That's one of the places I was going to phone to get more details.


----------



## Xue Sheng (Jun 8, 2018)

JusThis said:


> That's one of the places I was going to phone to get more details.



Give them a call, I know nothing about them, but from what I have heard about the TTCS they should be avoided if at all possible
Hope it works out for you


----------



## jobo (Jun 8, 2018)

JusThis said:


> Unfortunately for many communities Taoist Tai Chi is the only thriving group available.  I have read some of the older posts from 2008 and although this can be a very controversial topic I was hoping to get a little guidance.
> 
> Three years ago as a group of 4-6 individuals we worked on the 24 Movement Yang style from DVDs - almost impossible I know, but it was gratifying.  Over a year we covered about half the moves and were able to do small flows through the movements we learned before our numbers shrunk to not being viable anymore.
> 
> ...


i though Ying and yang were in balance,therefore it you get more Ying, you automatically get more yang, ?


----------



## JusThis (Jun 8, 2018)

jobo said:


> i though Ying and yang were in balance,therefore it you get more Ying, you automatically get more yang, ?



You don't want Yang fire overwhelming your Yin.

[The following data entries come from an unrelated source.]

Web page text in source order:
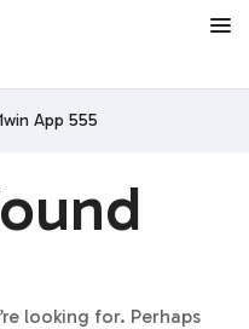
1win App 555
looking for. Perhaps
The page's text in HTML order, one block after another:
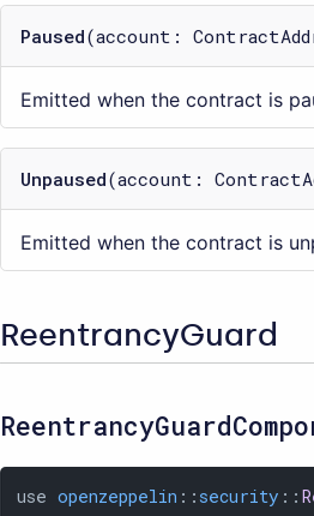
Paused(account:
Emitted when the contract is
Unpaused(account:
Emitted when the contract is
ReentrancyGuard
use openzeppelin :: security ::
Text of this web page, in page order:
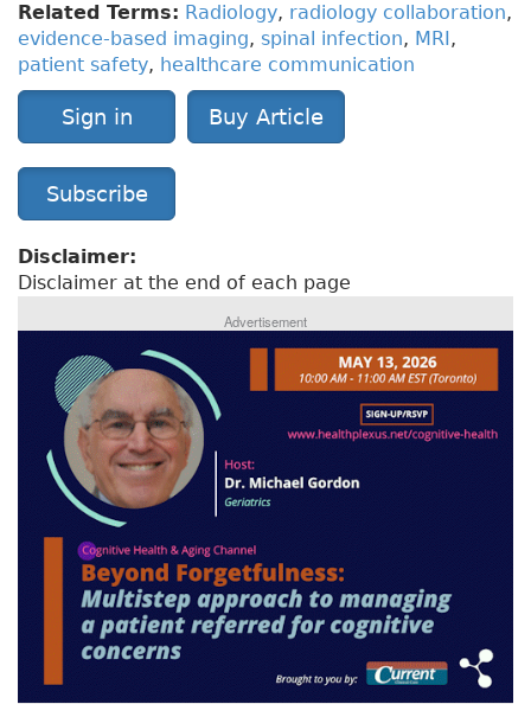
Related Terms: Radiology, radiology collaboration,
evidence-based imaging, spinal infection, MRI ,
patient safety, healthcare communication
Sign in Buy Article
Subscribe
Disclaimer:
Disclaimer at the end of each page
Advertisement
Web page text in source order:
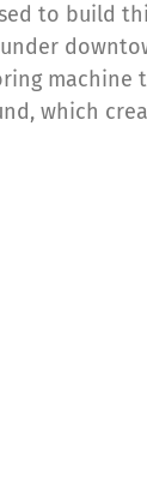
to build
machine
which
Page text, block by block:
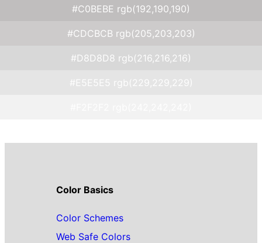
#C0BEBE rgb(192,190,190)
#CDCBCB rgb(205,203,203)
#D8D8D8 rgb(216,216,216)
#E5E5E5 rgb(229,229,229)
Color Basics
Color Schemes
Web Safe Colors
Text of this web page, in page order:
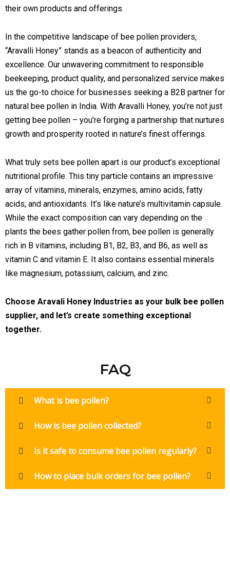
their own products and offerings.
In the competitive landscape of bee pollen providers,
“Aravalli Honey” stands as a beacon of authenticity and
excellence. Our unwavering commitment to responsible
beekeeping, product quality, and personalized service makes
us the go-to choice for businesses seeking a B2B partner for
natural bee pollen in India. With Aravalli Honey, you’re not just
getting bee pollen – you’re forging a partnership that nurtures
growth and prosperity rooted in nature’s finest offerings.
What truly sets bee pollen apart is our product’s exceptional
nutritional profile. This tiny particle contains an impressive
array of vitamins, minerals, enzymes, amino acids, fatty
acids, and antioxidants. It’s like nature’s multivitamin capsule.
While the exact composition can vary depending on the
plants the bees gather pollen from, bee pollen is generally
rich in B vitamins, including B1, B2, B3, and B6, as well as
vitamin C and vitamin E. It also contains essential minerals
like magnesium, potassium, calcium, and zinc.
Choose Aravali Honey Industries as your bulk bee pollen
supplier, and let’s create something exceptional
together.
FAQ
What is bee pollen?
How is bee pollen collected?
Is it safe to consume bee pollen regularly?
How to place bulk orders for bee pollen?
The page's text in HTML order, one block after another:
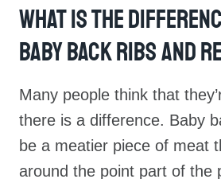
What Is The
Baby Back Ribs And
Many people think that
there is a difference. Baby
be a meatier piece of meat
around the point part of the
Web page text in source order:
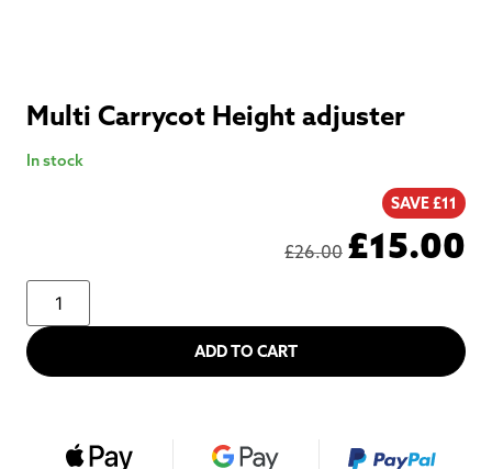
Multi Carrycot Height adjuster
In stock
SAVE £11
£26.00 £15.00
ADD TO CART
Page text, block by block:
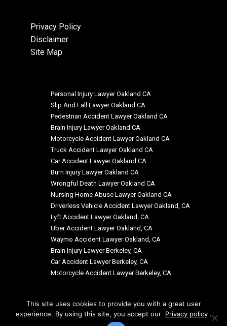
Privacy Policy
Disclaimer
Site Map
Personal Injury Lawyer Oakland CA
Slip And Fall Lawyer Oakland CA
Pedestrian Accident Lawyer Oakland CA
Brain Injury Lawyer Oakland CA
Motorcycle Accident Lawyer Oakland CA
Truck Accident Lawyer Oakland CA
Car Accident Lawyer Oakland CA
Burn Injury Lawyer Oakland CA
Wrongful Death Lawyer Oakland CA
Nursing Home Abuse Lawyer Oakland CA
Driverless Vehicle Accident Lawyer Oakland, CA
Lyft Accident Lawyer Oakland, CA
Uber Accident Lawyer Oakland, CA
Waymo Accident Lawyer Oakland, CA
Brain Injury Lawyer Berkeley, CA
Car Accident Lawyer Berkeley, CA
Motorcycle Accident Lawyer Berkeley, CA
© Copyright: Siegal & Richardson, LLP 2026
This site uses cookies to provide you with a great user
experience. By using this site, you accept our Privacy policy .
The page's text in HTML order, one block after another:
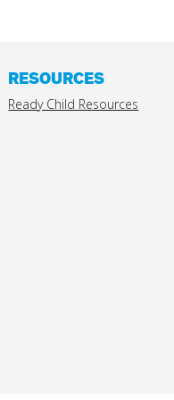
RESOURCES
Ready Child Resources
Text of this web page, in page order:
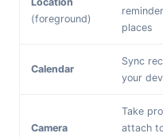
(foreground)
places
Calendar
Sync
your
Camera
Take
attach
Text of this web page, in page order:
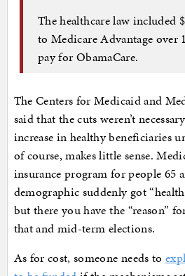
The healthcare law included
to Medicare Advantage over
pay for ObamaCare.
The Centers for Medicaid and
said that the cuts weren’t
increase in healthy beneficiaries
of course, makes little sense.
insurance program for people 65
demographic suddenly got
but there you have the “reason”
that and mid-term elections.
As for cost, someone needs to

LOL

Anyway, thank you all for your guidance.  It helped me make up my mind in which direction I should be heading.


----------



## Kung Fu Wang (Jun 8, 2018)

By holding 2 bricks in your hands while you are doing your Yang form can give you "Yang".


----------



## mograph (Jun 8, 2018)

jobo said:


> i though Ying and yang were in balance,therefore it you get more Ying, you automatically get more yang, ?


Uh, no. More *yin* = out of balance. Yang needs to be added to restore balance.

You know it's a metaphor, right?


----------



## jobo (Jun 9, 2018)

mograph said:


> Uh, no. More *yin* = out of balance. Yang needs to be added to restore balance.
> 
> You know it's a metaphor, right?


 are you saying Yin  and yang arnt real ?


----------



## Ching Chung Kwai (Sep 14, 2019)

Thanks for all your comments.  I wish to share my experience and contribute to this learning.  The following is my understanding based on practising Taoist Tai Chi for 26 years.  I have never been an instructor.  I was at the same workshop as East Winds in 1994 where Lin-Shin Moy, Eva Wong and Siu-Lan Kwan were present.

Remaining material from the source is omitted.